Funny enough, I don’t recall the reaction in my household. My mom was at this point in her life a loyal Democrat. My Dad, as always, an independent—but with some appreciation for the Gipper. I do recall Walter Mondale not being taken seriously by either of them. I think they perceived him as being emblematic of the flimsiest aspects of the Minnesota spirit. Mario Cuomo tried to give a positive spin by saying that Mondale’s speeches “bring people not to their feet but to their senses”—hardly a rousing battle cry for unseating a popular incumbent.

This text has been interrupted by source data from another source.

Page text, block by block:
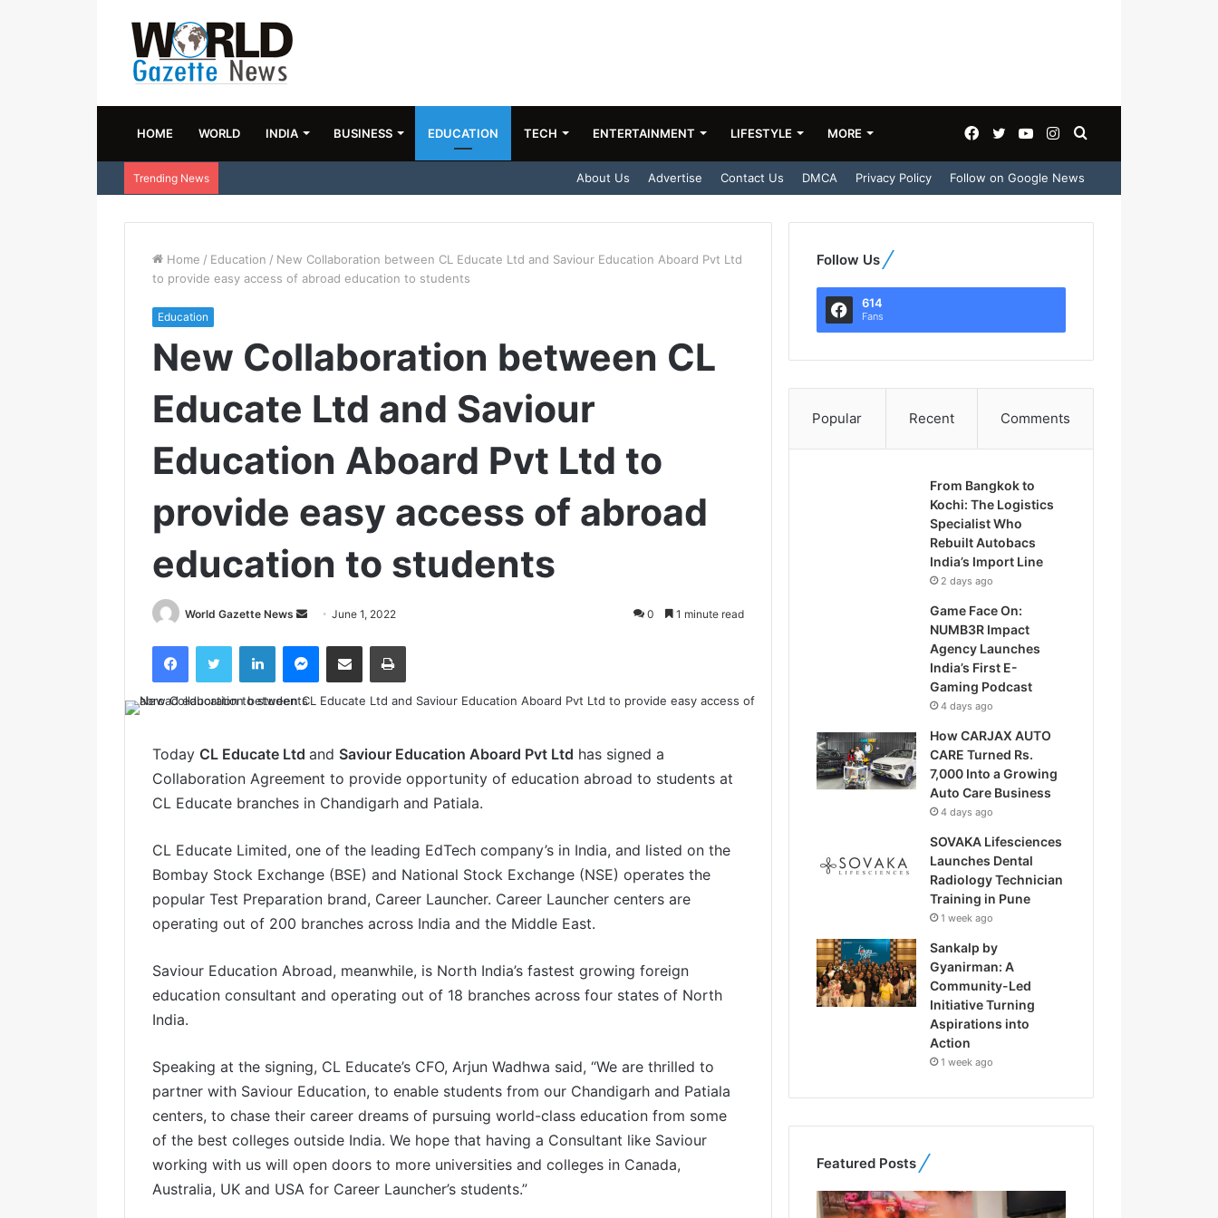
HOME WORLD INDIA BUSINESS EDUCATION TECH ENTERTAINMENT LIFESTYLE MORE Search
Instagram
YouTube
Twitter
Facebook
Trending News About Us Advertise Contact Us DMCA Privacy Policy Follow on Google News
Home / Education / New Collaboration between CL Educate Ltd and Saviour Education Aboard Pvt Ltd
to provide easy access of abroad education to students
Education
New Collaboration between CL
Educate Ltd and Saviour
Education Aboard Pvt Ltd to
provide easy access of abroad
education to students
World Gazette News
d
a
a
i
June 1, 2022 0 1 minute read
Today CL Educate Ltd and Saviour Education Aboard Pvt Ltd has signed a
Collaboration Agreement to provide opportunity of education abroad to students at
CL Educate branches in Chandigarh and Patiala.
CL Educate Limited, one of the leading EdTech company’s in India, and listed on the
Bombay Stock Exchange (BSE) and National Stock Exchange (NSE) operates the
popular Test Preparation brand, Career Launcher. Career Launcher centers are
operating out of 200 branches across India and the Middle East.
Saviour Education Abroad, meanwhile, is North India’s fastest growing foreign
education consultant and operating out of 18 branches across four states of North
India.
Speaking at the signing, CL Educate’s CFO, Arjun Wadhwa said, “We are thrilled to
partner with Saviour Education, to enable students from our Chandigarh and Patiala
centers, to chase their career dreams of pursuing world-class education from some
of the best colleges outside India. We hope that having a Consultant like Saviour
working with us will open doors to more universities and colleges in Canada,
Australia, UK and USA for Career Launcher’s students.”
Follow Us
614
Fans
Popular Recent Comments
From Bangkok to
Kochi: The Logistics
Specialist Who
Rebuilt Autobacs
India’s Import Line
2 days ago
Game Face On:
NUMB3R Impact
Agency Launches
India’s First E-
Gaming Podcast
4 days ago
How CARJAX AUTO
CARE Turned Rs.
7,000 Into a Growing
Auto Care Business
4 days ago
SOVAKA Lifesciences
Launches Dental
Radiology Technician
Training in Pune
1 week ago
Sankalp by
Gyanirman: A
Community-Led
Initiative Turning
Aspirations into
Action
1 week ago
Featured Posts
F

July 20, 1984 / December 22, 2020
What did I miss of the 1984 Democratic National Convention as I was away in Scotland? Not much! Watching the footage now, the much-ballyhooed speeches by Mario Cuomo and Geraldine Ferraro leave me cold. Both of these orations are burlap sacks stuffed full of party planks. (Incongruously, the Dems are hardcore pro-Israel at this point, so amidst the impassioned pleas for the Reagan administration to be more compassionate toward the suffering and impoverished—at home, in Central America, and in the Middle East—there are lamentations in Cuomo’s speech that Reagan has not sufficiently “stood with Israel.” [See, Reagan has delicately rebuked our Middle East ally for being heavy-handed in Lebanon and in the Palestinian territories].) And so, the only question is: Do you want your contradictory tokenism in a nasally New Yawk accent (Cuomo) or in the oddly faltering tones of the first female vice-presidential candidate in history? Ferraro is the larger disappointment: all that excitement, all that buildup and speculation that she might upstage Mondale, and then… Where’s the beef? I can only hope she had an off night.
On the flipside, Jesse Jackson once again delivers a great performance. He works in some of the same concerns as Cuomo and Ferraro (absent Israel) with showmanship but without any sense of contrivance. “The Rainbow Coalition” is as hokey a phrase as I’ve ever heard, but damn if he doesn’t sell it.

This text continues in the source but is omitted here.